Reddit ‘Ask Me Anything’ Moderators Will No Longer Facilitate Interviews

Moderators of one of the most popular subreddits have said they will no longer facilitate the very thing that has made their community so popular....
Reddit ‘Ask Me Anything’ Moderators Will No Longer Facilitate Interviews
Written by Staff
  • Moderators of one of the most popular subreddits have said they will no longer facilitate the very thing that has made their community so popular.

    The IAmA subreddit is well-known for booking celebrities and high-profile tech and public figures to engage the community and answer whatever questions are thrown at them. The AMA (Ask Me Anything) series was incredibly popular and attracted wide audiences far beyond Reddit’s normal user base.
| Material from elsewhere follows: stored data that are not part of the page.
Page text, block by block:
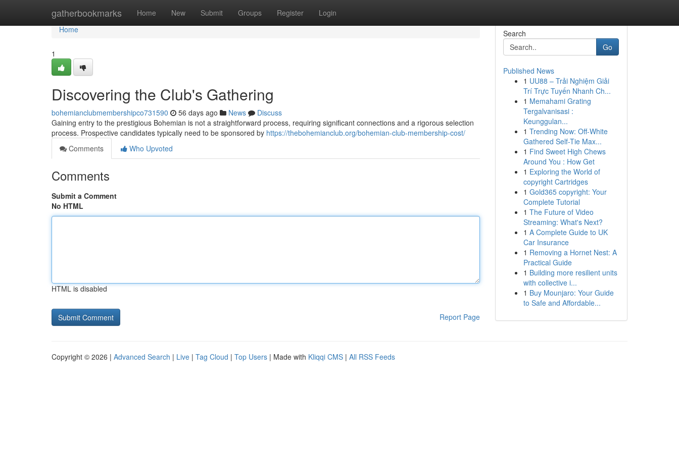
gatherbookmarks Home New Submit Groups Register Login
Home
Home
1
Discovering the Club's Gathering
bohemianclubmembershipco731590 56 days ago News
Discuss
Gaining entry to the prestigious Bohemian is not a straightforward process, requiring significant connections and a rigorous selection
process. Prospective candidates typically need to be sponsored by https://thebohemianclub.org/bohemian-club-membership-cost/
Comments
Who Upvoted
Comments
Submit a Comment
No HTML
HTML is disabled
Report Page
Search
Go
Published News
1 UU88 – Trải Nghiệm Giải
Trí Trực Tuyến Nhanh Ch...
1 Memahami Grating
Tergalvanisasi :
Keunggulan...
1 Trending Now: Off-White
Gathered Self-Tie Max...
1 Find Sweet High Chews
Around You : How Get
1 Exploring the World of
copyright Cartridges
1 Gold365 copyright: Your
Complete Tutorial
1 The Future of Video
Streaming: What's Next?
1 A Complete Guide to UK
Car Insurance
1 Removing a Hornet Nest: A
Practical Guide
1 Building more resilient units
with collective i...
1 Buy Mounjaro: Your Guide
to Safe and Affordable...
Copyright © 2026 | Advanced Search | Live | Tag Cloud | Top Users | Made with Kliqqi CMS | All RSS Feeds
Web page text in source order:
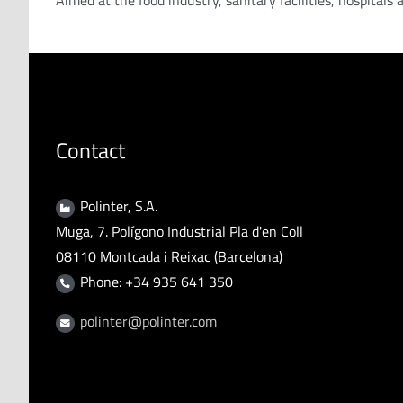
Contact
Polinter, S.A.
Muga, 7. Polígono Industrial Pla d'en Coll
08110 Montcada i Reixac (Barcelona)
Phone: +34 935 641 350
polinter@polinter.com
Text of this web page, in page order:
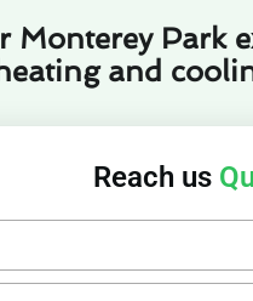
Monterey Park
heating and
Reach us
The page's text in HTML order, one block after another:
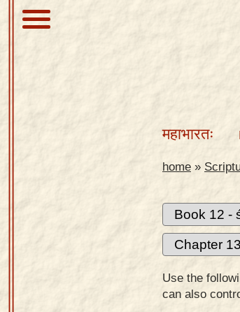
mobile
महाभारतः
home »
Use the
can also
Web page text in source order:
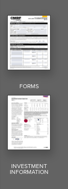
FORMS
INVESTMENT
INFORMATION
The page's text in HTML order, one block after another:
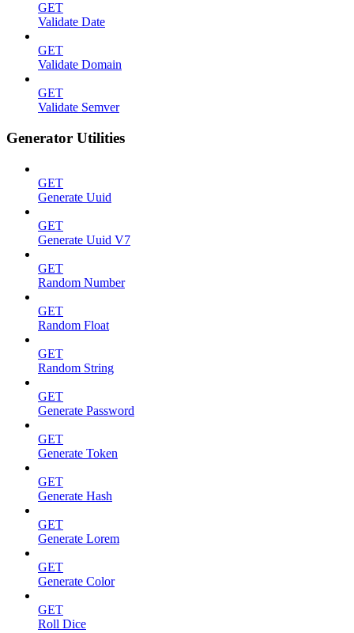
GET
Validate Date
GET
Validate Domain
GET
Validate Semver
Generator Utilities
GET
Generate Uuid
GET
Generate Uuid V7
GET
Random Number
GET
Random Float
GET
Random String
GET
Generate Password
GET
Generate Token
GET
Generate Hash
GET
Generate Lorem
GET
Generate Color
GET
Roll Dice
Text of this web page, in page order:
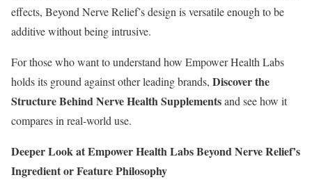
effects, Beyond Nerve Relief’s design is versatile enough to be
additive without being intrusive.
For those who want to understand how Empower Health Labs
holds its ground against other leading brands, Discover the
Structure Behind Nerve Health Supplementsand see how it
compares in real-world use.
Deeper Look at Empower Health Labs Beyond Nerve Relief’s
Ingredient or Feature Philosophy
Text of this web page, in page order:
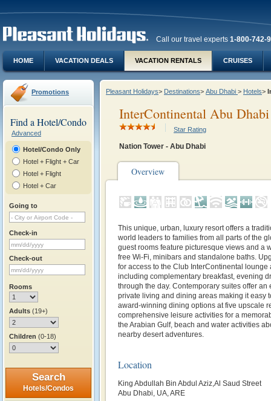
Call our travel experts 1-800-742-
HOME VACATION DEALS VACATION RENTALS CRUISES
Promotions
Find a Hotel/Condo
Advanced
Hotel/Condo Only
Hotel + Flight + Car
Hotel + Flight
Hotel + Car
Going to
Check-in
Check-out
Rooms
Adults (19+)
Children (0-18)
Search
Hotels/Condos
Pleasant Holidays> Destinations> Abu Dhabi > Hotels>
InterContinental Abu Dhabi
Star Rating
Nation Tower - Abu Dhabi
Overview
This unique, urban, luxury resort offers a
world leaders to families from all parts of the
guest rooms feature picturesque views and a
free Wi-Fi, minibars and standalone baths.
for access to the Club InterContinental
including complementary breakfast, evening
through the day. Contemporary suites offer
private living and dining areas making it easy
award-winning dining options at five upscale
comprehensive leisure activities for a
the Arabian Gulf, beach and water activities
nearby desert adventures.
Location
King Abdullah Bin Abdul Aziz,Al Saud Street
Abu Dhabi, UA, ARE
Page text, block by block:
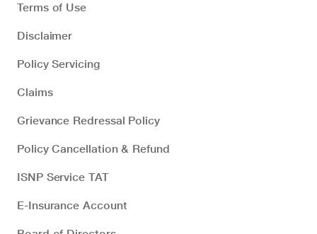
Terms of Use
Disclaimer
Policy Servicing
Claims
Grievance Redressal Policy
Policy Cancellation & Refund
ISNP Service TAT
E-Insurance Account
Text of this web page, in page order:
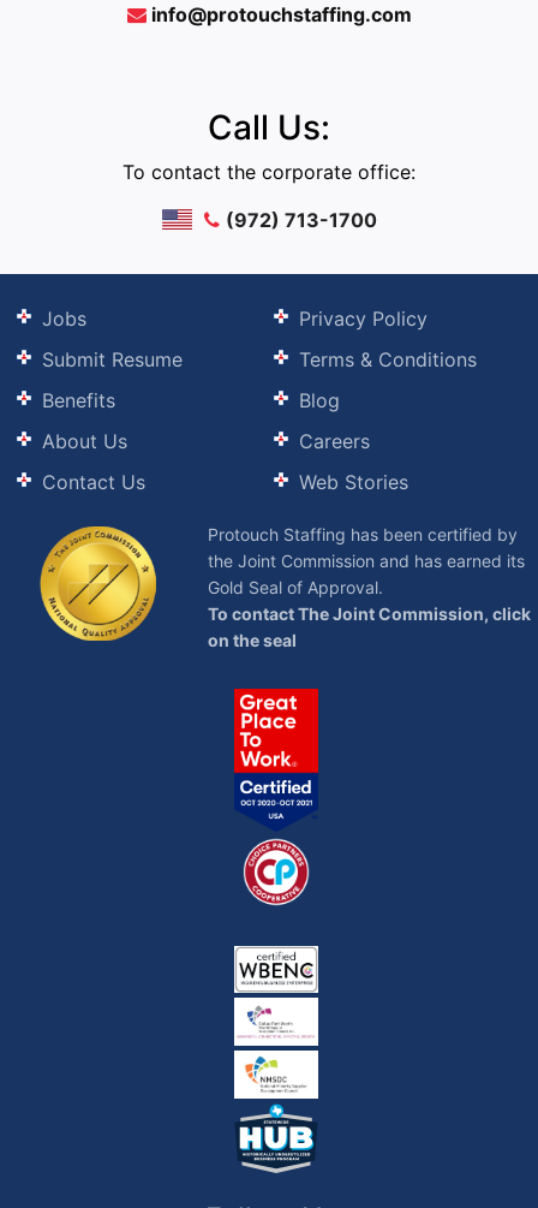
info@protouchstaffing.com
Call Us:
To contact the corporate office:
(972) 713-1700
Jobs
Submit Resume
Benefits
About Us
Contact Us
Privacy Policy
Terms & Conditions
Blog
Careers
Web Stories
Protouch Staffing has been certified by
the Joint Commission and has earned its
Gold Seal of Approval.
To contact The Joint Commission, click
on the seal
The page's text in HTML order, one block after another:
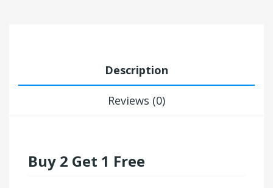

    According to a post in the subreddit, the moderators have decided to stop facilitating these interviews and doing all the exhaustive, behind-the-scenes work that was necessary to make AMAs happen. The moderators say they will continue to engage in basic moderation duty but will limit other activities:

    So, moving forward, we’re going to run IAmA like your average subreddit. We will continue moderating, removing spam, and enforcing rules. Many of the current moderation team will be taking a step back, but we’ll recruit people to replace them as needed.

    However, effective immediately, we plan to discontinue the following activities that we performed, as volunteer moderators, that took up a huge amount of our time and effort, both from a communication and coordination standpoint and from an IT/secure operations standpoint:

    • Active solicitation of celebrities or high profile figures to do AMAs.
    • Email and modmail coordination with celebrities and high profile figures and their PR teams to facilitate, educate, and operate AMAs. (We will still be available to answer questions about posting, though response time may vary).
    • Running and maintaining a website for scheduling of AMAs with pre-verification and proof, as well as social media promotion.
    • Maintaining a current up-to-date sidebar calendar of scheduled AMAs, with schedule reminders for users.
    • Sister subreddits with categorized cross-posts for easy following.
    • Moderator confidential verification for AMAs.
    • Running various bots, including automatic flairing of live posts

    The moderators say they will not prevent AMAs from happening, but it will be up to the community to arrange and verify guests.

    Interestingly, the IAmA moderators did not join in the widespread protests that many subreddits engaged in. The moderators explained their decision, saying it was their belief “that such actions will not make any significant difference this time.”

    That belief is educated by the moderators’ own conflicts with Reddit over the years, conflicts that sparked an op-ed in The New York Times in 2015. In fact, the moderators quoted segments of that piece in their announcement, remarking how little had changed in the intervening years, in terms of working with Reddit. In 2015, the moderators did take the IAmA subreddit dark for 24 hours, which was referenced in the quoted op-ed:

    Our primary concern, and reason for taking the site down temporarily, is that Reddit’s management made critical changes to a very popular website without any apparent care for how those changes might affect their biggest resource: the community and the moderators that help tend the subreddits that constitute the site. Moderators commit their time to the site to foster engaging communities.

    Reddit is not our job, but we have spent thousands of hours as a team answering questions, facilitating A.M.A.s, writing policy and helping people ask questions of their heroes. We moderate from the train or bus, on breaks from work and in between classes. We check on the subreddit while standing in line at the grocery store or waiting at the D.M.V.

    The secondary purpose of shutting down was to communicate to the relatively tone-deaf company leaders that the pattern of removing tools and failing to improve available tools to the community at large, not merely the moderators, was an affront to the people who use the site.

    We feel strongly that this incident is more part of a reckless disregard for the company’s own business and for the work the moderators and users put into the site.

    With the IAmA subreddit moderators taking such drastic action, it should send a clear signal to Reddit that it needs to change course…but it probably won’t.